Kernel API that take arbitrary eBPF programs will typically verify that they’re safe to run, before actually running them. Safety includes ensuring that the eBPF program won’t run forever and one easy way to enforce that is having no backwards jumps (jumps with negative offsets). In general, though, eBPF isn’t restricted to the kernel and eBPF programs can contain infinite loops.
$ cat input.c
#include <stdint.h>
uint64_t infinite_loop(uint64_t x) {
while ((x * x) != 7) {
x++;
}
return x;
}
$ ./compile.sh
0000000000000000 infinite_loop:
0: bf 10 00 00 00 00 00 00 r0 = r1
0000000000000008 LBB0_1:
1: 07 00 00 00 01 00 00 00 r0 += 1
2: bf 12 00 00 00 00 00 00 r2 = r1
3: 2f 22 00 00 00 00 00 00 r2 *= r2
4: bf 01 00 00 00 00 00 00 r1 = r0
5: 55 02 fb ff 07 00 00 00 if r2 != 7 goto -5 <LBB0_1>
6: 07 00 00 00 ff ff ff ff r0 += -1
7: 95 00 00 00 00 00 00 00 exit
eBPF can also represent calls to user-defined functions (although some kernel verifiers may reject them, depending on the kernel version). Like jumps, the call instruction’s argument (‘immediate’ for calls, ‘offset’ for jumps) is relative to the multiple-of-8-bytes position after the jump or call instruction. If the compiler emits bytecode in the same order that functions are defined in the source code then the argument can be negative or positive depending on whether the callee implementation is before or after the call instruction.
$ cat input.c
#include <stdint.h>
typedef struct context {
uint32_t x;
uint32_t y;
} context;
__attribute__((noinline))
uint64_t max(uint64_t arg1, uint64_t arg2) {
return (arg1 > arg2) ? arg1 : arg2;
}
// This is the mul function prototype.
uint64_t mul(uint64_t arg1, uint64_t arg2);
uint64_t foo(context* ctx) {
if (!ctx) {
return 0;
} else if (ctx->x == 7) {
return max(ctx->x, ctx->y);
}
return 100 + mul(ctx->x, ctx->y);
}
// This is the mul function implementation.
__attribute__((noinline))
uint64_t mul(uint64_t arg1, uint64_t arg2) {
return arg1 * arg2;
}
$ ./compile.sh
0000000000000000 max:
0: bf 10 00 00 00 00 00 00 r0 = r1
1: 2d 20 01 00 00 00 00 00 if r0 > r2 goto +1 <LBB0_2>
2: bf 20 00 00 00 00 00 00 r0 = r2
0000000000000018 LBB0_2:
3: 95 00 00 00 00 00 00 00 exit
0000000000000020 foo:
4: b7 00 00 00 00 00 00 00 r0 = 0
5: 15 01 07 00 00 00 00 00 if r1 == 0 goto +7 <LBB1_4>
6: 61 12 04 00 00 00 00 00 r2 = *(u32 *)(r1 + 4)

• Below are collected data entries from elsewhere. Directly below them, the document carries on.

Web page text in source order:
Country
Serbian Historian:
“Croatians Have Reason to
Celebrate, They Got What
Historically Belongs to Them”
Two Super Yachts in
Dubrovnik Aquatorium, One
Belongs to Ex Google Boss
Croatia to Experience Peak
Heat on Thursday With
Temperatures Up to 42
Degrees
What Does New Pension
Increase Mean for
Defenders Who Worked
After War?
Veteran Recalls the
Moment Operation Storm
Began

7: 61 11 00 00 00 00 00 00 r1 = *(u32 *)(r1 + 0)
8: 55 01 02 00 07 00 00 00 if r1 != 7 goto +2 <LBB1_3>
9: 85 10 00 00 f6 ff ff ff call -10
10: 05 00 02 00 00 00 00 00 goto +2 <LBB1_4>
0000000000000058 LBB1_3:
11: 85 10 00 00 02 00 00 00 call 2
12: 07 00 00 00 64 00 00 00 r0 += 100
0000000000000068 LBB1_4:
13: 95 00 00 00 00 00 00 00 exit
0000000000000070 mul:
14: bf 20 00 00 00 00 00 00 r0 = r2
15: 2f 10 00 00 00 00 00 00 r0 *= r1
16: 95 00 00 00 00 00 00 00 exit
If restricted to only calling user-defined functions that have already been
implemented (earlier in the source code) then the call instruction argument
for user-defined functions will always be negative. This gives an opportunity
to re-define the semantics of a non-negative argument.

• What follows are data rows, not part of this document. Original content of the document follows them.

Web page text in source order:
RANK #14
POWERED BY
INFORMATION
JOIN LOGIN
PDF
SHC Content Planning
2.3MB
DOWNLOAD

I’m not as familiar with the BSD operating systems family, but Linux declares
over a hundred built-in “helper functions”, such as bpf_map_lookup_elem and
bpf_get_socket_cookie. Some of these are general, some are very specific to
examining network packets. The bpf-helpers man
page says “eBPF
programs call directly into the compiled helper functions without requiring any
foreign-function interface. As a result, calling helpers introduces no
overhead, thus offering excellent performance”.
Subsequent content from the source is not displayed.